If the curve is given in polar co-ordinates,

dA = r dr dθ; x = r cosθ ; y = r sinθ ; then

$\ov{x} = {∫∫ \text"r cosθ ρ r dr dθ"}/{∫∫\text"ρ r dr dθ"}$ ; $\ov{y} = {∫∫ \text"r sinθ ρ r dr dθ"}/{∫∫\text"ρ r dr dθ"}$

Note:

(a) $\ov{x} = {∫ \text"x ρ y dx"}/{∫\text"ρ y dx"}$ ; $\ov{y} = {∫ y/2 \text" ρ y dx"}/{∫\text"ρ y dx"}$ = ${ 1/2 ∫ ρ y^2 dx}/{∫ρ y dx}$

(b) $\ov{x} = {2/3 ∫↙α↖β r^3 \text"cosθ dθ"}/{ ∫↙α↖β r^2 dθ}$ ; $\ov{y} = {2/3 ∫↙α↖β r^3 \text"sinθ dθ"}/{ ∫↙α↖β r^2 dθ}$

C.G. of a solid

$\ov{x} = {∫∫∫ \text"x ρ dx dy dz"}/{∫∫∫ \text"ρ dx dy dz"}$ ; $\ov{y} = {∫∫∫ \text"y ρ dx dy dz"}/{∫∫∫ \text"ρ dx dy dz"}$ ; $\ov{z} = {∫∫∫ \text"z ρ dx dy dz"}/{∫∫∫ \text"ρ dx dy dz"}$

Moment of inertia

M.I. denoted by I: I = ∫ $p^2$ dm


I = M $K^2$

Radius of Gyration = K = $√{I/M}$

Note:
1. For M.I. of an area, we take dm = dx dy

I = ∫∫ $p^2$ dx dy in cartesian form, I = ∫∫ $p^2$ r dr dθ in polar form

2. For M.I. of an arc, we take dm = ds.

I = ∫ $p^2$ ds and convert ds into ${ds}/{dx}$ dx or ${ds}/{dy}$ dy or ${ds}/{dt}$ dt, according to the nature of the curve

3. If density is variable, say ρ at (x, y) or (r, θ) then the

M.I. of mass = I = ∫∫ $p^2$ ρ dx dy or I = ∫∫ $p^2$ ρ dr dθ or I = ∫ $p^2$ ρ ds

4. For M.I. of a solid, I = ∫∫∫ $p^2$ ρ dv.

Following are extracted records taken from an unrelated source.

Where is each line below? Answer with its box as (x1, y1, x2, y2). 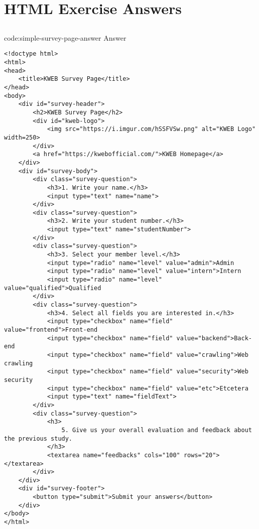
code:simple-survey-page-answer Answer (4, 32, 126, 43)
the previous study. (4, 435, 73, 442)
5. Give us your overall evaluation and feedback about (61, 426, 252, 434)
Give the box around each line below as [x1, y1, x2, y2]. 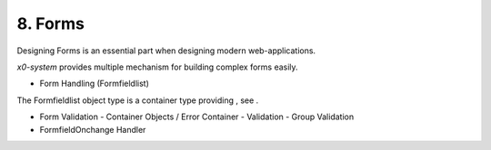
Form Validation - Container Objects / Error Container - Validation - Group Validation [39, 111, 355, 122]
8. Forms [16, 14, 85, 33]
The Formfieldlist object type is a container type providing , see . [16, 95, 259, 106]
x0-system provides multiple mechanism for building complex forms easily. [16, 61, 299, 72]
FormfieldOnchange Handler [39, 124, 146, 135]
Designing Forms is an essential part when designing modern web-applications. [16, 45, 316, 56]
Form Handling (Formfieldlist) [39, 78, 150, 89]
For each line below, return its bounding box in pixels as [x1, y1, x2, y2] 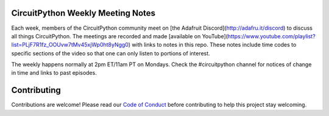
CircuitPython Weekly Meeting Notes [11, 8, 155, 18]
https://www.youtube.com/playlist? [227, 32, 316, 39]
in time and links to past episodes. [11, 69, 97, 77]
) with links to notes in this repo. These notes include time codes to [128, 41, 297, 49]
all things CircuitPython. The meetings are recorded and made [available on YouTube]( [11, 32, 228, 39]
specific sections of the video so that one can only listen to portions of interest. [11, 49, 210, 57]
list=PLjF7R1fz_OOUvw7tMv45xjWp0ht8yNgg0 [11, 41, 129, 49]
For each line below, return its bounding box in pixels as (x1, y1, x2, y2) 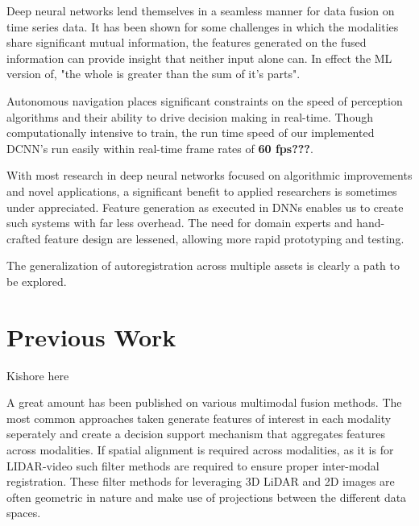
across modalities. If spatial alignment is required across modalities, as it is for (6, 441, 394, 458)
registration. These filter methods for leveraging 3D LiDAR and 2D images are (6, 473, 395, 490)
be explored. (6, 272, 67, 289)
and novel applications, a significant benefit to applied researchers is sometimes (6, 182, 397, 199)
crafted (6, 230, 41, 246)
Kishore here (6, 367, 69, 383)
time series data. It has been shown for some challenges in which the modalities (6, 18, 399, 35)
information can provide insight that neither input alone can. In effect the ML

Theorems of moment of inertia

I. Parallel Axes Theorem: $I_A = I_G + M d^2$ where M is mass of the body and d is the distance between the parallel axes.

II. Perpendicular Axes Theorem: $I_z = I_x + I_y$

Note: This theorem is applicable to plane lamina and not to three-dimensional solids.